Work to be completed =
Your answer should be an exact copy of the lines from the one containing "Work In Progress (6, 5, 72, 15)" through the last line of the records below, without any pictures.

--- --- ---

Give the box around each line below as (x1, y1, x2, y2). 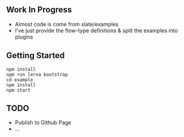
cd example (6, 77, 33, 83)
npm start (6, 87, 31, 93)
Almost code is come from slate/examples (14, 20, 119, 27)
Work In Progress (6, 5, 72, 15)
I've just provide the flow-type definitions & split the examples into (14, 27, 178, 34)
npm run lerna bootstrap (6, 71, 68, 77)
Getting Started (6, 51, 65, 61)
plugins (14, 33, 33, 41)
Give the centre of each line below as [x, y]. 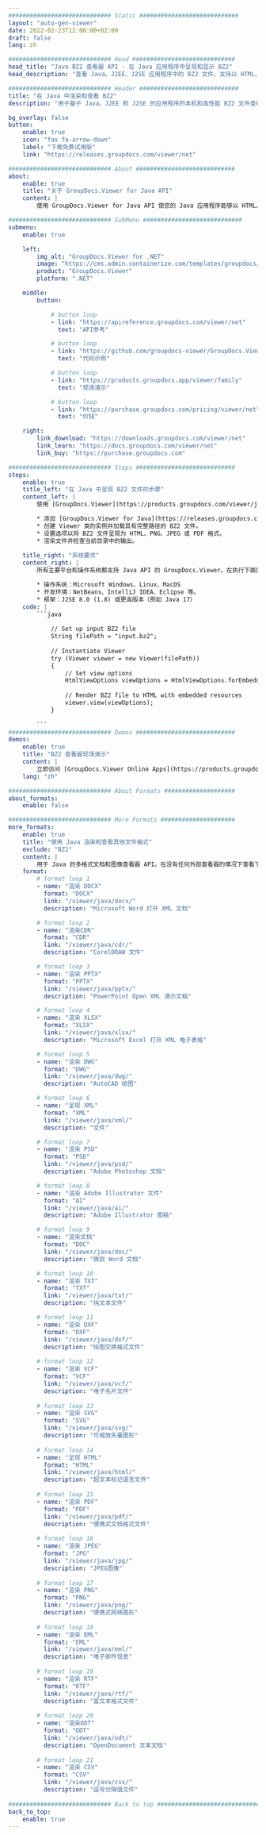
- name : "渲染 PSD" [68, 1149]
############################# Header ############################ [123, 88]
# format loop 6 [63, 1098]
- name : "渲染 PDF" [68, 1502]
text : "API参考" [84, 329]
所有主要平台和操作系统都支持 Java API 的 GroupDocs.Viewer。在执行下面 [146, 571]
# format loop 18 [65, 1627]
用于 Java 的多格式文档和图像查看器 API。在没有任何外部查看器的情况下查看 [146, 864]

--- --- ---

Reply =
Work In Progress (6, 5, 72, 15)
I've just provide the flow-type definitions & split the examples into (14, 27, 178, 34)
npm run lerna bootstrap (6, 71, 68, 77)
Getting Started (6, 51, 65, 61)
plugins (14, 33, 33, 41)
Give the centre of each line below as [x, y]. 
- name : "渲染 PSD" [68, 1149]
############################# Header ############################ [123, 88]
# format loop 6 [63, 1098]
- name : "渲染 PDF" [68, 1502]
text : "API参考" [84, 329]
所有主要平台和操作系统都支持 Java API 的 GroupDocs.Viewer。在执行下面 [146, 571]
# format loop 18 [65, 1627]
用于 Java 的多格式文档和图像查看器 API。在没有任何外部查看器的情况下查看 [146, 864]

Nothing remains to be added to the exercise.